To demonstrate that the LC score can be used for early detection of LC, samples were grouped based on TNM classification [26] (Fig. 2d, Table 1 and Table S1 in Supplementary Material). Remarkably, the median LC score increased from -2.605 in the control EBCs (46 measurements from 23 donors) to 3.604 (P = 9.7E-9) and 4.080 (P = 1.6E-6) in EBCs from patients with LC at stages I (54 measurements from 46 patients) and II (25 measurements from 23 patients), respectively. In addition, performance assessment of the LC score showed a sensitivity of 95.7% and 91.3% for stages I and II LC (Fig. 2d and Table S2 in Supplementary Material), thereby demonstrating the potential of the method for early detection of LC.

4 Discussion

Performance assessment of the LC score based on the complete EBC set used in the current study revealed a sensitivity of 92.2% and specificity of 82.6% (Table S5 in Supplementary Material), compared to the sensitivity of 98.3% and specificity of 89.7% in the previous study [16]. The reduced performance of the LC score in EMoLung might be explained by increasing variance in the data due to the implementation of clinical conditions, including the participation of different centers and laboratories.
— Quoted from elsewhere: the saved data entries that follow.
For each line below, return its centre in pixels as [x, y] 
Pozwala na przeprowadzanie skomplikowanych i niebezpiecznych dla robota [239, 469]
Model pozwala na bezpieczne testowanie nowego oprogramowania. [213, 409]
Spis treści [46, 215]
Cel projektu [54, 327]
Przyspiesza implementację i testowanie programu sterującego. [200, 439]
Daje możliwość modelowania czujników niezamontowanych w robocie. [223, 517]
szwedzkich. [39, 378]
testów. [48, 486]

Nevertheless, the statistical performance achieved by the LC score in EMoLung was still high, demonstrating the robustness of the LC score under clinical conditions. To the best of our knowledge, our LC score is the first attempt to establish a mathematical score based on the expression of embryonic- or adult-specific transcript variants. The use of isoform ratios as building blocks of the LC score make it resilient to variations that may occur at different steps of the procedure, including RNA isolation, cDNA synthesis or PCR amplification. In addition, the utility of EBCs for expression analysis has been underlined by recent studies comparing non-coding transcripts in NSCLC patients versus control donors [10, 31, 32]. Among the limitations of the present study, the LC score does not allow the distinction of LC stages (Table S2 in Supplementary Material) or NSCLC subtypes (Fig. S3 in Supplementary Material). This has already been observed in our previous study [13]. A plausible explanation for these limitations may be the sparsity of covariates included to our present LC score limiting the level of detail of its predictions. Thus, while our results are promising, we propose a larger prospective study under clinical conditions with repetitive measurements from various patients at different stages of a therapeutic approach, as this is currently ongoing within the clinical study EMoLung (Fig. S1a), and it will the scope of future reports.
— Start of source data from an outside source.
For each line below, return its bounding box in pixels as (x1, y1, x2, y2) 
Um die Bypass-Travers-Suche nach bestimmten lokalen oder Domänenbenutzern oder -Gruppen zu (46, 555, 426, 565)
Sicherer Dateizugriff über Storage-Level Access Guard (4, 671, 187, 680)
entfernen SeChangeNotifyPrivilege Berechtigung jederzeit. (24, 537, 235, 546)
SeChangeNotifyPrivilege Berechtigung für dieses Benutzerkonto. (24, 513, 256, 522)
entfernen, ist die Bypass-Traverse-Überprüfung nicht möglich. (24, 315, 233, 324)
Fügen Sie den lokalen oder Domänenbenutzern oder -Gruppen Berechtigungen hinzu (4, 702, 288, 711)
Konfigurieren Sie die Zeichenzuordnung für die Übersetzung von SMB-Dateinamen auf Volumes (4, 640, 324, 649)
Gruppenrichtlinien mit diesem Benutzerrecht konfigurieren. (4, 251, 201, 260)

Despite the limitations of EMoLung, the correct classification of Stage I-II LC samples using the LC score is encouraging. Thus, we propose that the incorporation of our method into the current protocols for patients undergoing diagnostic evaluation for pulmonary diseases characterized by hyperproliferation will be beneficial. Furthermore, complementing CT-based LC screening with our technology in high-risk populations would strengthen the screening protocols. We hypothesize that implementation of the LC score together with CT may reduce the false-positive rate of CT imaging, for example, in cases with suspicious image findings, thereby preventing individuals from unnecessary exposure to high dose of radiation or surgery.

5 Conclusions

In this study, we validated in clinical settings a LC diagnostic test based on the analysis of distinct RNA isoforms expressed by the GATA6 and NKX2-1 gene loci detected in EBCs. LC score-based classification of EBCs achieved a sensitivity of 95.7%, 91.3% and 84.6% for LC detection at stages I-III, respectively. The LC score is an accurate and non-invasive option for early LC diagnosis and a valuable complement to LC screening procedures based on computed tomography.